__What you are asked to do__.
All that is needed is every line of the listing below that has "early".

__Entries shown__.
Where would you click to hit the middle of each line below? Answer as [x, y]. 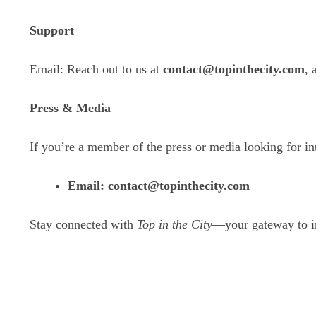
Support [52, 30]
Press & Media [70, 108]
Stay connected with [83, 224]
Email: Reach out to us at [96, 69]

...

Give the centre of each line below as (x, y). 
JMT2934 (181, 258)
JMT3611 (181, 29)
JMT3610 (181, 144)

==

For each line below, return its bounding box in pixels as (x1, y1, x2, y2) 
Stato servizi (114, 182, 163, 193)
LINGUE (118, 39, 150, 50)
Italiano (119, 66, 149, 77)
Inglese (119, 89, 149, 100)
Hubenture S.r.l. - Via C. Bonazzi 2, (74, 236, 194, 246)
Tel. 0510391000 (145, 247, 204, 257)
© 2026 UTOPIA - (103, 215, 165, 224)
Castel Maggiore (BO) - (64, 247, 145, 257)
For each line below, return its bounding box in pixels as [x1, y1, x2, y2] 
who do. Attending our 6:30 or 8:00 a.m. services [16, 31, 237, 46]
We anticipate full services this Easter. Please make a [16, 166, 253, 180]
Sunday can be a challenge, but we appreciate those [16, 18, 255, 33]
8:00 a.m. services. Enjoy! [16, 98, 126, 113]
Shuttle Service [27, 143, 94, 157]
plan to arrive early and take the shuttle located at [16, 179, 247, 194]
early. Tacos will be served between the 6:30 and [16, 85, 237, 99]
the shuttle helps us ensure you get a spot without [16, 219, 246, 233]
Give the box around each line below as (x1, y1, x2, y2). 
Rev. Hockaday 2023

__Task answer__.
plan to arrive early and take the shuttle located at [16, 179, 247, 194]
early. Tacos will be served between the 6:30 and [16, 85, 237, 99]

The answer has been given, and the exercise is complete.